• [Exercise goal] Run through the records and show each line that includes the string "know".

^^^^^^^^

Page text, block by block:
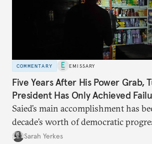
COMMENTARY EMISSARY
Five Years After His Power Grab,
President Has Only Achieved
Saied’s main accomplishment has
decade’s worth of democratic
Sarah Yerkes
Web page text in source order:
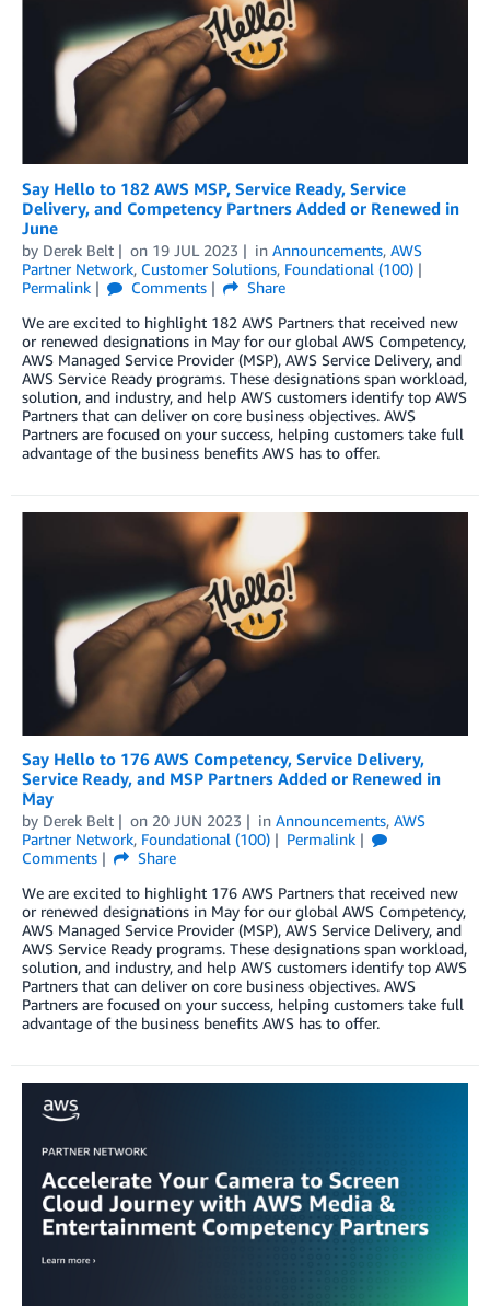
Say Hello to 182 AWS MSP, Service Ready, Service
Delivery, and Competency Partners Added or Renewed in
June
by Derek Belt on 19 JUL 2023 in Announcements, AWS
Partner Network, Customer Solutions, Foundational (100)
Permalink
Comments
Share
We are excited to highlight 182 AWS Partners that received new
or renewed designations in May for our global AWS Competency,
AWS Managed Service Provider (MSP), AWS Service Delivery, and
AWS Service Ready programs. These designations span workload,
solution, and industry, and help AWS customers identify top AWS
Partners that can deliver on core business objectives. AWS
Partners are focused on your success, helping customers take full
advantage of the business benefits AWS has to offer.
Say Hello to 176 AWS Competency, Service Delivery,
Service Ready, and MSP Partners Added or Renewed in
May
by Derek Belt on 20 JUN 2023 in Announcements, AWS
Partner Network, Foundational (100)
Permalink
Comments
Share
We are excited to highlight 176 AWS Partners that received new
or renewed designations in May for our global AWS Competency,
AWS Managed Service Provider (MSP), AWS Service Delivery, and
AWS Service Ready programs. These designations span workload,
solution, and industry, and help AWS customers identify top AWS
Partners that can deliver on core business objectives. AWS
Partners are focused on your success, helping customers take full
advantage of the business benefits AWS has to offer.
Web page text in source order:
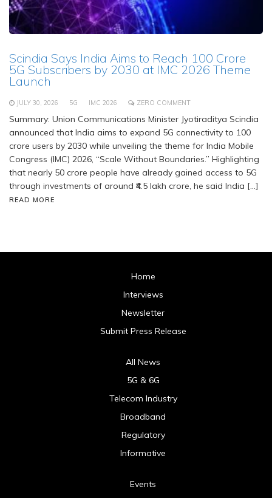
Scindia Says India Aims to Reach 100 Crore
5G Subscribers by 2030 at IMC 2026 Theme
Launch
JULY 30, 2026 5G IMC 2026 ZERO COMMENT
Summary: Union Communications Minister Jyotiraditya Scindia
announced that India aims to expand 5G connectivity to 100
crore users by 2030 while unveiling the theme for India Mobile
Congress (IMC) 2026, “Scale Without Boundaries.” Highlighting
that nearly 50 crore people have already gained access to 5G
through investments of around ₹4.5 lakh crore, he said India […]
READ MORE
Home
Interviews
Newsletter
Submit Press Release
All News
5G & 6G
Telecom Industry
Broadband
Regulatory
Informative
Events
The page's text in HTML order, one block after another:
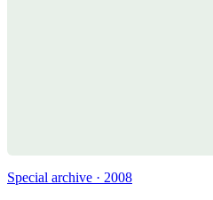
Special archive · 2008
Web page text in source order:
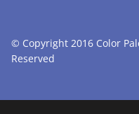
© Copyright 2016 Color
Reserved
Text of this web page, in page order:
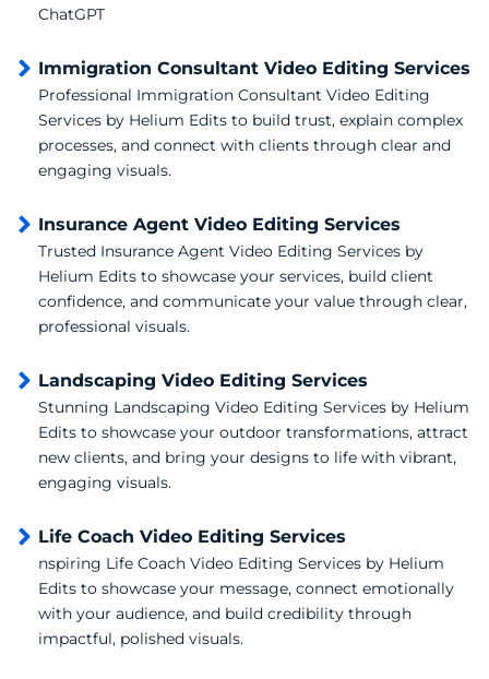
ChatGPT
Immigration Consultant Video Editing Services
Professional Immigration Consultant Video Editing
Services by Helium Edits to build trust, explain complex
processes, and connect with clients through clear and
engaging visuals.
Insurance Agent Video Editing Services
Trusted Insurance Agent Video Editing Services by
Helium Edits to showcase your services, build client
confidence, and communicate your value through clear,
professional visuals.
Landscaping Video Editing Services
Stunning Landscaping Video Editing Services by Helium
Edits to showcase your outdoor transformations, attract
new clients, and bring your designs to life with vibrant,
engaging visuals.
Life Coach Video Editing Services
nspiring Life Coach Video Editing Services by Helium
Edits to showcase your message, connect emotionally
with your audience, and build credibility through
impactful, polished visuals.
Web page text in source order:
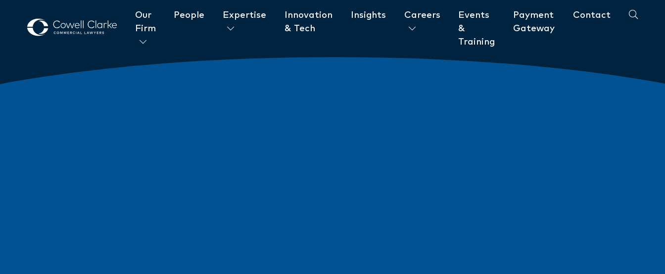
Our
Firm
People Expertise
Innovation
& Tech
Insights Careers
Events
&
Training
Payment
Gateway
Contact
About Cowell Clarke
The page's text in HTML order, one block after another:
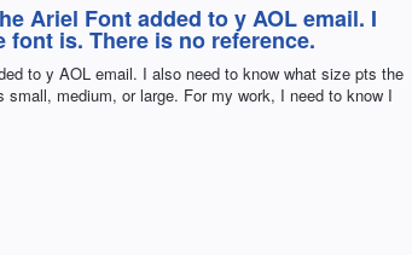
Ariel Font added to y AOL email. I
is. There is no reference.
to y AOL email. I also need to know what size pts the
medium, or large. For my work, I need to know I
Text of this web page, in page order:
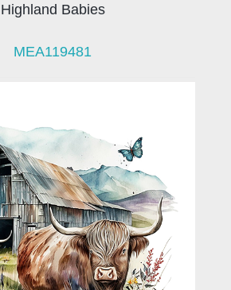
Highland Babies
MEA119481
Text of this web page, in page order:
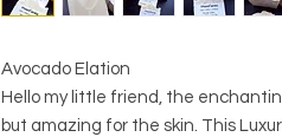
Avocado Elation
Hello my little friend, the
but amazing for the skin. This

^^^^^^^^

• [Response for this exercise]
to y AOL email. I also need to know what size pts the
medium, or large. For my work, I need to know I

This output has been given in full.